_What is expected_
Skip all pictures. Write out the data below from its first line through the line that contains "Matter, and How to Earn [39, 76, 314, 108]".

Data items
►
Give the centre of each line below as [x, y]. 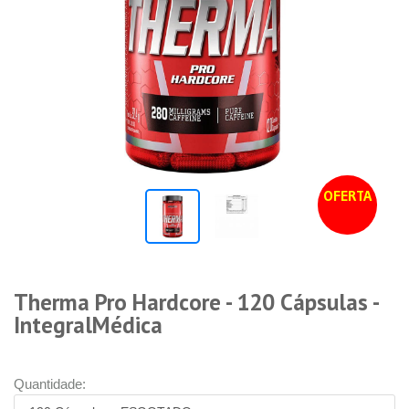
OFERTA [347, 195]
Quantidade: [50, 384]
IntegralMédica [88, 325]
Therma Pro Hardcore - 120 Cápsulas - [196, 302]
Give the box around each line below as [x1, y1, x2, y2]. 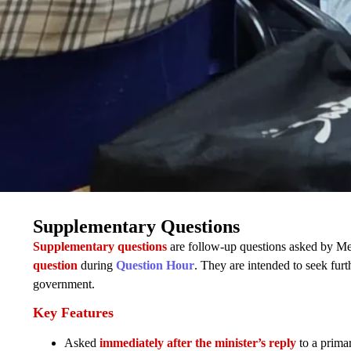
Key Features [33, 305, 114, 321]
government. [33, 277, 95, 291]
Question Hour [116, 258, 194, 272]
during [78, 258, 116, 272]
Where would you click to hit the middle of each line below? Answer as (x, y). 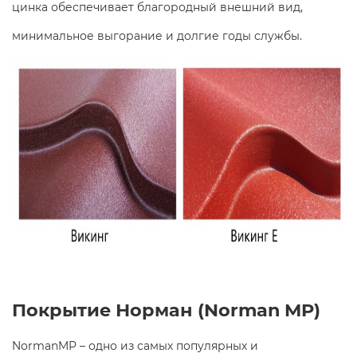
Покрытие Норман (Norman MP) (166, 310)
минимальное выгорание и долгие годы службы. (159, 35)
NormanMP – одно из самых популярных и (135, 346)
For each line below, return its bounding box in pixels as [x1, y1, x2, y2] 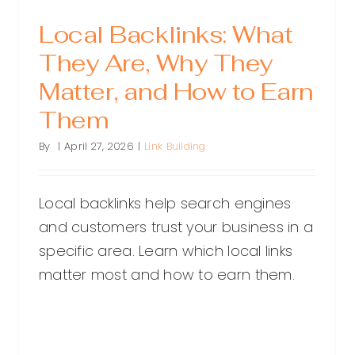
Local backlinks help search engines [39, 193, 292, 214]
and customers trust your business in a [39, 217, 314, 238]
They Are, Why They [39, 48, 273, 79]
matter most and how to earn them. [39, 265, 295, 285]
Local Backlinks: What [39, 19, 293, 51]
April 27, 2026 [64, 139, 134, 155]
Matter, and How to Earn [39, 76, 314, 108]
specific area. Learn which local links [39, 241, 293, 261]
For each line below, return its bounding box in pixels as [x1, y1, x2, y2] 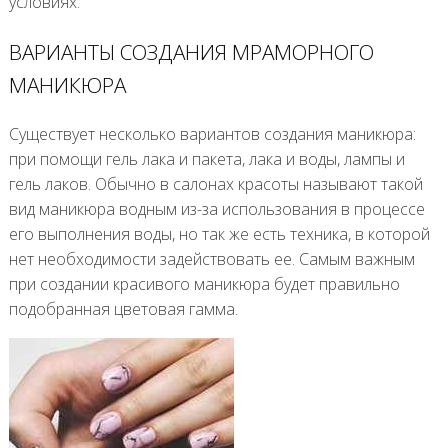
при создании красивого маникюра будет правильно [8, 273, 400, 296]
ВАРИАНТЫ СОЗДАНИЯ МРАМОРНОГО [8, 37, 374, 66]
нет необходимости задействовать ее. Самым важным [8, 248, 415, 271]
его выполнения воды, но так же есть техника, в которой [8, 223, 430, 246]
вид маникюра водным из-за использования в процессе [8, 198, 425, 221]
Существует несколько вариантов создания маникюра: [8, 123, 416, 146]
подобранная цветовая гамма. [8, 298, 238, 321]
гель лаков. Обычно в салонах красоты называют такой [8, 173, 423, 196]
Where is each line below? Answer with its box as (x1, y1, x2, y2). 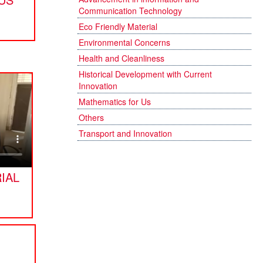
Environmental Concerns (79, 36, 170, 48)
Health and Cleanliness (79, 52, 164, 64)
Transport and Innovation (79, 127, 172, 139)
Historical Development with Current (79, 68, 212, 80)
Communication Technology (79, 5, 182, 16)
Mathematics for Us (79, 96, 151, 107)
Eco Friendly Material (79, 21, 157, 32)
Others (79, 112, 104, 123)
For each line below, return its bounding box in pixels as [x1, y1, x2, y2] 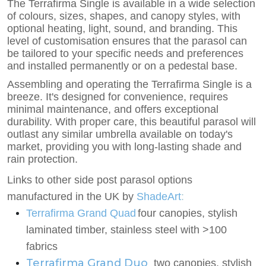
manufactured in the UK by [7, 190, 137, 202]
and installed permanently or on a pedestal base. [7, 59, 237, 72]
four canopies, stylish [138, 207, 237, 219]
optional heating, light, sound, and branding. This [7, 22, 237, 34]
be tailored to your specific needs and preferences [7, 47, 243, 59]
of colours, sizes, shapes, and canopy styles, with [7, 9, 240, 22]
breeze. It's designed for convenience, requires [7, 90, 228, 103]
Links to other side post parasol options [7, 173, 192, 186]
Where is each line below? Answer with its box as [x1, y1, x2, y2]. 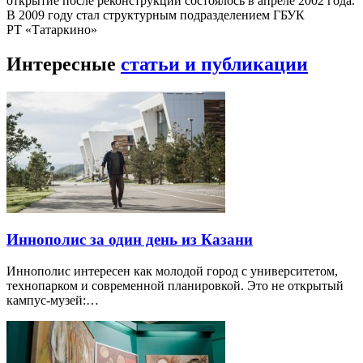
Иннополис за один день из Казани [6, 231, 253, 249]
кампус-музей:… [6, 293, 99, 308]
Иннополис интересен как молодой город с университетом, [6, 264, 338, 279]
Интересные [6, 53, 121, 75]
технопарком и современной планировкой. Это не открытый [6, 279, 344, 293]
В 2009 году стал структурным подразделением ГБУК [6, 7, 305, 22]
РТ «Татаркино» [6, 22, 97, 36]
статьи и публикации [121, 53, 308, 75]
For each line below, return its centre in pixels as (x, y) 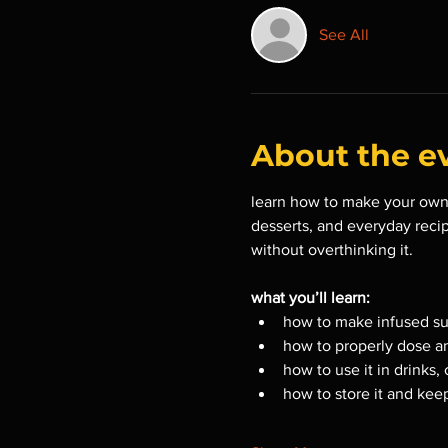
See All (343, 34)
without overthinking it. (331, 249)
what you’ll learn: (310, 297)
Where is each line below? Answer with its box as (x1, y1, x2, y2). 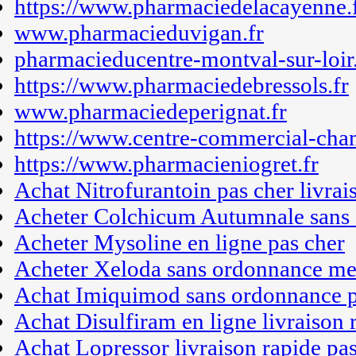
◄
_Solution_
Give the centre of each line below as [x, y]. 
OFERTA [347, 195]
Quantidade: [50, 384]
IntegralMédica [88, 325]
Therma Pro Hardcore - 120 Cápsulas - [196, 302]
Give the box around each line below as [x1, y1, x2, y2]. 
Key Features [33, 305, 114, 321]
government. [33, 277, 95, 291]
Question Hour [116, 258, 194, 272]
during [78, 258, 116, 272]
Where would you click to hit the middle of each line below? Answer as (x, y). 
Покрытие Норман (Norman MP) (166, 310)
минимальное выгорание и долгие годы службы. (159, 35)
NormanMP – одно из самых популярных и (135, 346)
For each line below, return its bounding box in pixels as [x1, y1, x2, y2] 
Local backlinks help search engines [39, 193, 292, 214]
and customers trust your business in a [39, 217, 314, 238]
They Are, Why They [39, 48, 273, 79]
matter most and how to earn them. [39, 265, 295, 285]
Local Backlinks: What [39, 19, 293, 51]
April 27, 2026 [64, 139, 134, 155]
Matter, and How to Earn [39, 76, 314, 108]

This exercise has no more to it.